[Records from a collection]
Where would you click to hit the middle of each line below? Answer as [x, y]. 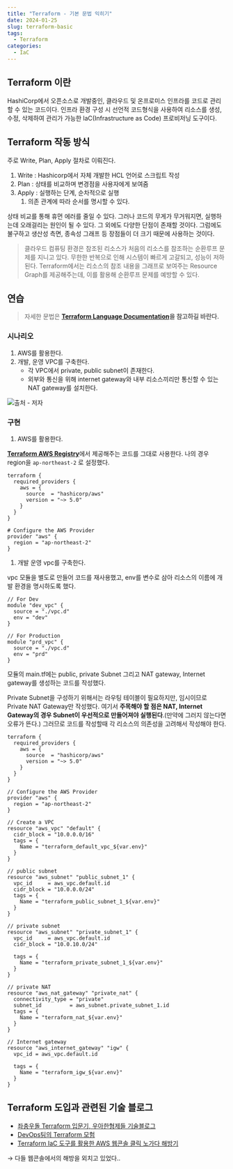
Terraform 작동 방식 [49, 143]
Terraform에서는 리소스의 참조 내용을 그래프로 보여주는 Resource [128, 266]
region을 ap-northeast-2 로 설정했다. [58, 462]
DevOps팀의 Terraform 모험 [56, 1134]
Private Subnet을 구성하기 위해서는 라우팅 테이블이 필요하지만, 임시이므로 [107, 697]
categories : [24, 46]
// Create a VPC [31, 822]
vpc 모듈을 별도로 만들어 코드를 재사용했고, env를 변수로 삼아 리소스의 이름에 [111, 577]
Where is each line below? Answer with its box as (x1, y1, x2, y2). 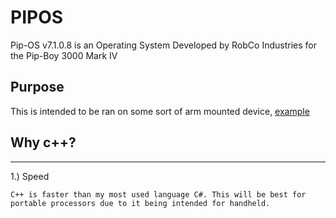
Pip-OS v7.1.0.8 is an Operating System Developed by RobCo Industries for (10, 39, 317, 51)
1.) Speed (10, 170, 50, 182)
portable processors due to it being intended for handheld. (10, 198, 271, 208)
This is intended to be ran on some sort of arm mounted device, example (10, 105, 310, 117)
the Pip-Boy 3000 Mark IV (10, 49, 118, 61)
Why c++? (10, 134, 77, 151)
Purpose (10, 79, 65, 96)
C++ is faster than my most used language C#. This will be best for (10, 189, 307, 200)
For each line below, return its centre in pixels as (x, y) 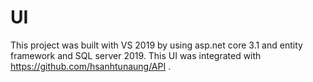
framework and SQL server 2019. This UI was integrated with (136, 55)
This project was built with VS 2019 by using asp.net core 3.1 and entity (156, 45)
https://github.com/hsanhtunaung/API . (91, 66)
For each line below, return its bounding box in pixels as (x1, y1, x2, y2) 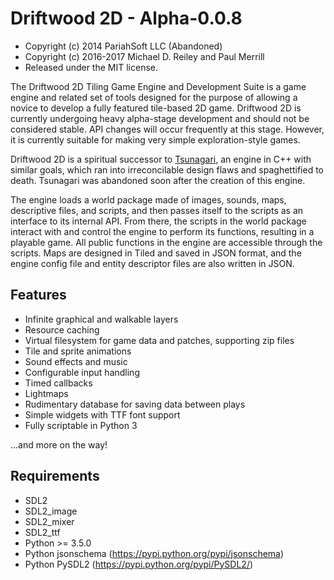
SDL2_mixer (24, 515, 75, 527)
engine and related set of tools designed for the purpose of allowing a (10, 91, 298, 103)
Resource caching (24, 323, 100, 336)
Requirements (10, 468, 100, 485)
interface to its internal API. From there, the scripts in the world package (10, 215, 307, 227)
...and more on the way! (10, 438, 108, 451)
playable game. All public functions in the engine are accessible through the (10, 236, 323, 248)
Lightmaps (24, 387, 69, 399)
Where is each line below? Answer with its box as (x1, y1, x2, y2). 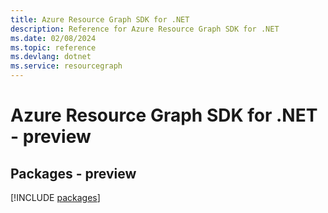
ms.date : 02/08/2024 (10, 33, 97, 43)
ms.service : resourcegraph (10, 61, 123, 71)
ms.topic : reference (10, 42, 97, 53)
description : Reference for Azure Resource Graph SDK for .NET (10, 24, 280, 34)
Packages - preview (10, 165, 137, 182)
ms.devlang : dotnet (10, 52, 92, 62)
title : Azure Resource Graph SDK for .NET (10, 14, 190, 25)
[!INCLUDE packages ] (10, 192, 101, 203)
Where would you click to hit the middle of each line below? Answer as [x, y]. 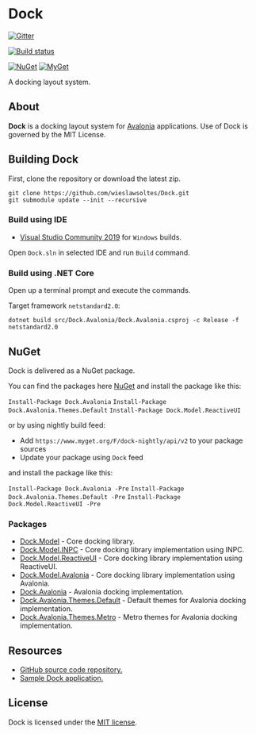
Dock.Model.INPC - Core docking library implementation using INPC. [132, 550]
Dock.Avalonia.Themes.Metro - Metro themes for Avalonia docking [128, 617]
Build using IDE [38, 220]
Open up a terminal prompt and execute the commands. [99, 290]
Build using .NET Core [52, 273]
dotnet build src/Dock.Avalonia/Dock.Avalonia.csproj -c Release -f [124, 321]
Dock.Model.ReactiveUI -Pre [55, 504]
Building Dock [44, 159]
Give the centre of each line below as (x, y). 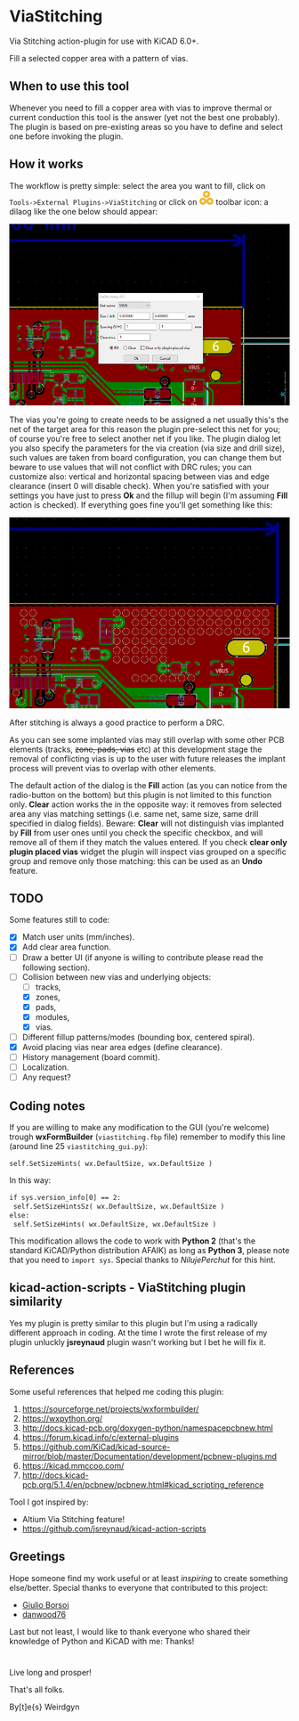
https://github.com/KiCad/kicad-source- (96, 1447)
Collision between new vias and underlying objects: (117, 976)
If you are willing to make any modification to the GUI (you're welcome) (139, 1128)
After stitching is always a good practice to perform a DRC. (117, 722)
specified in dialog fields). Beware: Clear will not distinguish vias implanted (147, 823)
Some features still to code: (60, 920)
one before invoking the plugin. (66, 136)
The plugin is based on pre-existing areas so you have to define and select (146, 126)
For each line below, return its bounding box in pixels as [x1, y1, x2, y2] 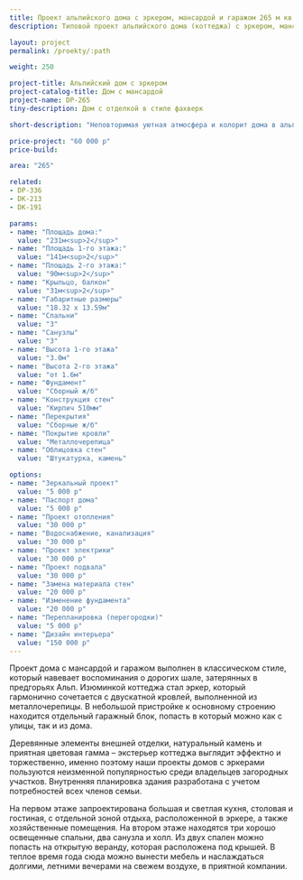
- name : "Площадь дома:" [9, 227, 103, 236]
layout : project [9, 38, 70, 47]
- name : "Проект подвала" [9, 562, 106, 571]
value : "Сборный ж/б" [17, 387, 99, 396]
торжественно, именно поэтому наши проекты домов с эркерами [9, 757, 265, 768]
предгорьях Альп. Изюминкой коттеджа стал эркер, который [9, 682, 246, 693]
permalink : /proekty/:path [9, 46, 111, 55]
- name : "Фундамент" [9, 378, 87, 388]
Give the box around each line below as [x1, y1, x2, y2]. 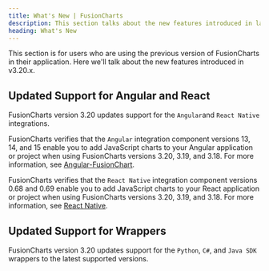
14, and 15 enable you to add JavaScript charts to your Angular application [8, 143, 254, 152]
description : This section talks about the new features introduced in [8, 19, 252, 27]
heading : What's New [8, 26, 78, 34]
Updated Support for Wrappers [8, 224, 167, 237]
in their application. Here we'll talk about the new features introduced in [8, 57, 244, 67]
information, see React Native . [8, 201, 108, 211]
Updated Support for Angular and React [8, 89, 211, 103]
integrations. [8, 119, 50, 128]
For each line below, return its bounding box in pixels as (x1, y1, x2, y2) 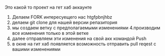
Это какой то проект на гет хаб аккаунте (5, 5, 92, 10)
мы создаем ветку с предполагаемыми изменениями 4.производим (12, 25, 160, 31)
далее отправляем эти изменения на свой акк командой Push (12, 35, 147, 41)
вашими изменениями (12, 46, 61, 52)
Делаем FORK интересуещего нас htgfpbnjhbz (12, 14, 113, 20)
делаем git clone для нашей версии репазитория (12, 20, 118, 25)
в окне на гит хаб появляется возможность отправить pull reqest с (12, 41, 156, 47)
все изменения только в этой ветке (12, 30, 89, 36)
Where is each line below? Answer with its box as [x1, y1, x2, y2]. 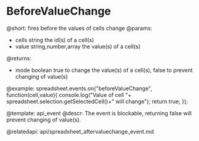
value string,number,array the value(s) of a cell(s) [15, 43, 141, 50]
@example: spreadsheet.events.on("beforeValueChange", [6, 84, 152, 92]
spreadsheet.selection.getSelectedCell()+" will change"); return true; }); [6, 98, 189, 105]
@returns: [6, 54, 32, 62]
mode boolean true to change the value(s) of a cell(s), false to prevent [15, 66, 193, 74]
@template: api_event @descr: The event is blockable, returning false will [6, 109, 192, 117]
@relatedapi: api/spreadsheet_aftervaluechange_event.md [6, 128, 154, 135]
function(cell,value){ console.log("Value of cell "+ [6, 91, 132, 98]
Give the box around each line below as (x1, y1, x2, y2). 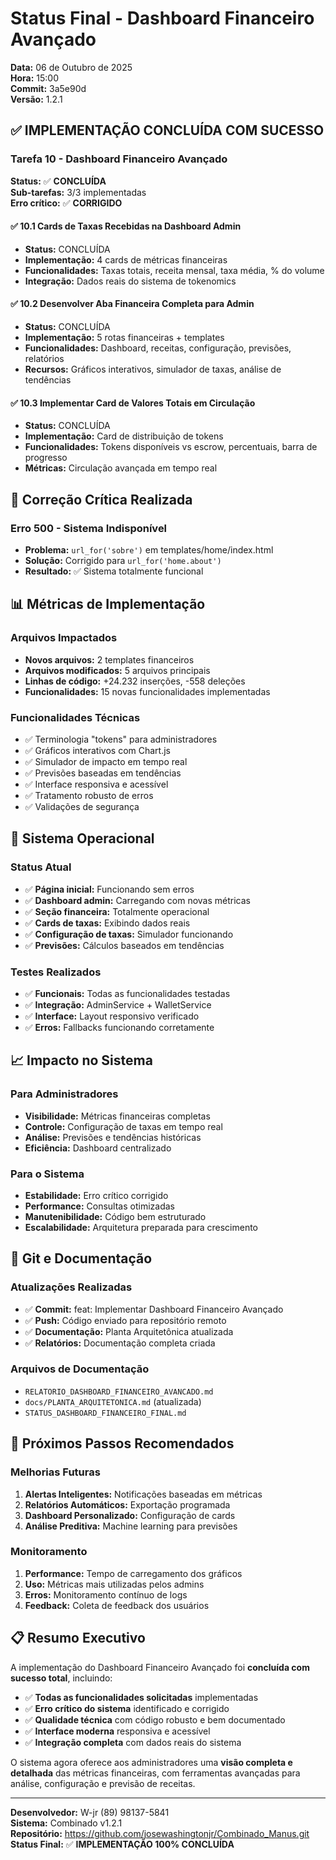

* PROBLEM TO WORK ON:
Please reproduce every record exactly as written, excluding the pictures.

* TASK ANSWER:
Where would you click to hit the middle of each line below? Answer as [x, y]. 
Terraform 작동 방식 [49, 143]
Terraform에서는 리소스의 참조 내용을 그래프로 보여주는 Resource [128, 266]
region을 ap-northeast-2 로 설정했다. [58, 462]
DevOps팀의 Terraform 모험 [56, 1134]
Private Subnet을 구성하기 위해서는 라우팅 테이블이 필요하지만, 임시이므로 [107, 697]
categories : [24, 46]
// Create a VPC [31, 822]
vpc 모듈을 별도로 만들어 코드를 재사용했고, env를 변수로 삼아 리소스의 이름에 [111, 577]
Where is each line below? Answer with its box as (x1, y1, x2, y2). 
Pip-OS v7.1.0.8 is an Operating System Developed by RobCo Industries for (10, 39, 317, 51)
1.) Speed (10, 170, 50, 182)
portable processors due to it being intended for handheld. (10, 198, 271, 208)
This is intended to be ran on some sort of arm mounted device, example (10, 105, 310, 117)
the Pip-Boy 3000 Mark IV (10, 49, 118, 61)
Why c++? (10, 134, 77, 151)
Purpose (10, 79, 65, 96)
C++ is faster than my most used language C#. This will be best for (10, 189, 307, 200)
For each line below, return its centre in pixels as (x, y) 
framework and SQL server 2019. This UI was integrated with (136, 55)
This project was built with VS 2019 by using asp.net core 3.1 and entity (156, 45)
https://github.com/hsanhtunaung/API . (91, 66)
For each line below, return its bounding box in pixels as (x1, y1, x2, y2) 
SDL2_mixer (24, 515, 75, 527)
engine and related set of tools designed for the purpose of allowing a (10, 91, 298, 103)
Resource caching (24, 323, 100, 336)
Requirements (10, 468, 100, 485)
interface to its internal API. From there, the scripts in the world package (10, 215, 307, 227)
...and more on the way! (10, 438, 108, 451)
playable game. All public functions in the engine are accessible through the (10, 236, 323, 248)
Lightmaps (24, 387, 69, 399)
Where is each line below? Answer with its box as (x1, y1, x2, y2). 
ms.date : 02/08/2024 (10, 33, 97, 43)
ms.service : resourcegraph (10, 61, 123, 71)
ms.topic : reference (10, 42, 97, 53)
description : Reference for Azure Resource Graph SDK for .NET (10, 24, 280, 34)
Packages - preview (10, 165, 137, 182)
ms.devlang : dotnet (10, 52, 92, 62)
title : Azure Resource Graph SDK for .NET (10, 14, 190, 25)
[!INCLUDE packages ] (10, 192, 101, 203)
Where would you click to hit the middle of each line below? Answer as [x, y]. 
Dock.Model.INPC - Core docking library implementation using INPC. [132, 550]
Dock.Avalonia.Themes.Metro - Metro themes for Avalonia docking [128, 617]
Build using IDE [38, 220]
Open up a terminal prompt and execute the commands. [99, 290]
Build using .NET Core [52, 273]
dotnet build src/Dock.Avalonia/Dock.Avalonia.csproj -c Release -f [124, 321]
Dock.Model.ReactiveUI -Pre [55, 504]
Building Dock [44, 159]
Give the centre of each line below as (x, y). 
https://github.com/KiCad/kicad-source- (96, 1447)
Collision between new vias and underlying objects: (117, 976)
If you are willing to make any modification to the GUI (you're welcome) (139, 1128)
After stitching is always a good practice to perform a DRC. (117, 722)
specified in dialog fields). Beware: Clear will not distinguish vias implanted (147, 823)
Some features still to code: (60, 920)
one before invoking the plugin. (66, 136)
The plugin is based on pre-existing areas so you have to define and select (146, 126)
For each line below, return its bounding box in pixels as [x1, y1, x2, y2] 
- name : "Площадь дома:" [9, 227, 103, 236]
layout : project [9, 38, 70, 47]
- name : "Проект подвала" [9, 562, 106, 571]
value : "Сборный ж/б" [17, 387, 99, 396]
торжественно, именно поэтому наши проекты домов с эркерами [9, 757, 265, 768]
предгорьях Альп. Изюминкой коттеджа стал эркер, который [9, 682, 246, 693]
permalink : /proekty/:path [9, 46, 111, 55]
- name : "Фундамент" [9, 378, 87, 388]
Give the box around each line below as [x1, y1, x2, y2]. 
14, and 15 enable you to add JavaScript charts to your Angular application [8, 143, 254, 152]
description : This section talks about the new features introduced in [8, 19, 252, 27]
heading : What's New [8, 26, 78, 34]
Updated Support for Wrappers [8, 224, 167, 237]
in their application. Here we'll talk about the new features introduced in [8, 57, 244, 67]
information, see React Native . [8, 201, 108, 211]
Updated Support for Angular and React [8, 89, 211, 103]
integrations. [8, 119, 50, 128]
For each line below, return its bounding box in pixels as (x1, y1, x2, y2) 
Это какой то проект на гет хаб аккаунте (5, 5, 92, 10)
мы создаем ветку с предполагаемыми изменениями 4.производим (12, 25, 160, 31)
далее отправляем эти изменения на свой акк командой Push (12, 35, 147, 41)
вашими изменениями (12, 46, 61, 52)
Делаем FORK интересуещего нас htgfpbnjhbz (12, 14, 113, 20)
делаем git clone для нашей версии репазитория (12, 20, 118, 25)
в окне на гит хаб появляется возможность отправить pull reqest с (12, 41, 156, 47)
все изменения только в этой ветке (12, 30, 89, 36)
Where is each line below? Answer with its box as [x1, y1, x2, y2]. 
value string,number,array the value(s) of a cell(s) [15, 43, 141, 50]
@example: spreadsheet.events.on("beforeValueChange", [6, 84, 152, 92]
spreadsheet.selection.getSelectedCell()+" will change"); return true; }); [6, 98, 189, 105]
@returns: [6, 54, 32, 62]
mode boolean true to change the value(s) of a cell(s), false to prevent [15, 66, 193, 74]
@template: api_event @descr: The event is blockable, returning false will [6, 109, 192, 117]
@relatedapi: api/spreadsheet_aftervaluechange_event.md [6, 128, 154, 135]
function(cell,value){ console.log("Value of cell "+ [6, 91, 132, 98]
Give the box around each line below as (x1, y1, x2, y2). 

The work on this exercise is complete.